Evaluating the sum of a sigma notation problem with a lower limit k=10

[Brianna V]

How do I evaluate the sum of this sigma notation problem?

20
∑ k
k=10

Normally, I would think to use the theorem for the sum of the first n integers:
n
∑ k = n(n+1)/2
k=1

I don't know how to do this, however, since the lower limit is k=10, not k=1.

My professor wrote this note on the board for the problem. It gives the answer, but I still don't understand it. If you do, could you explain? Thanks!

20...20...9
∑ k = ∑ - ∑ k
k=10 k=1 k=1

20(21)/2 - 9(10)/2 = 165 <-- (The answer)

 

[Brianna V]

I think I've got an answer from another responder. His post is below:

For this sum you can just plug in the values until you hit 20. That's all you need to do.

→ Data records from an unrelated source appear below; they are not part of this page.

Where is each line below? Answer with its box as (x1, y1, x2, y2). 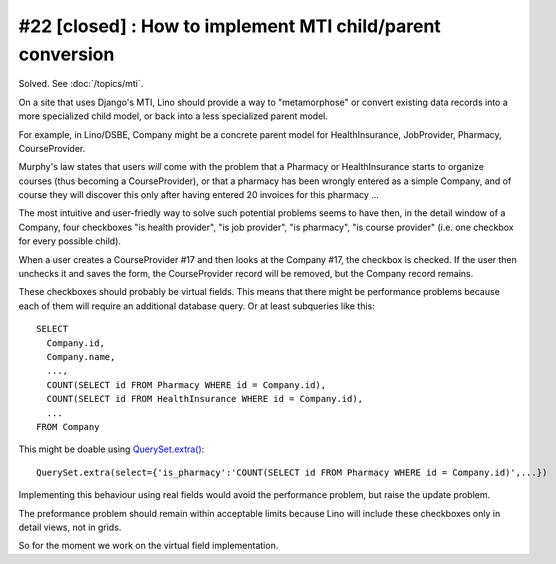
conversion (18, 43, 115, 65)
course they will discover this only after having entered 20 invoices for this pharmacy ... (18, 189, 380, 201)
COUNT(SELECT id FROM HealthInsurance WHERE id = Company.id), (46, 393, 364, 405)
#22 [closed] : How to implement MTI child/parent (18, 15, 442, 37)
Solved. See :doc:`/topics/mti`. (18, 78, 144, 90)
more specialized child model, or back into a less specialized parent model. (18, 110, 329, 122)
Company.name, (46, 351, 116, 362)
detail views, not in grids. (18, 521, 122, 533)

10+11+12+13+14+15+16+17+18+19+20 = 165

His way is unnecessary and requires much more work. A better way is this, when ever you subtract k from the lower limit and the upper limit, you need to add that k in the sigma notation. In this way you can put your lower limit back to 1.

so

20...19 ... 11
∑ k = ∑ (k+1) = ∑ (k+9) = 165
k=10 k=9 ... k=1

 

[haruspex]

20...20...9
∑ k = ∑ - ∑ k
k=10 k=1 k=1

That's pretty straightforward. It just says that the sum of the first 20 terms of a series can be split into the sum of the first 9 and the sum of the next 11.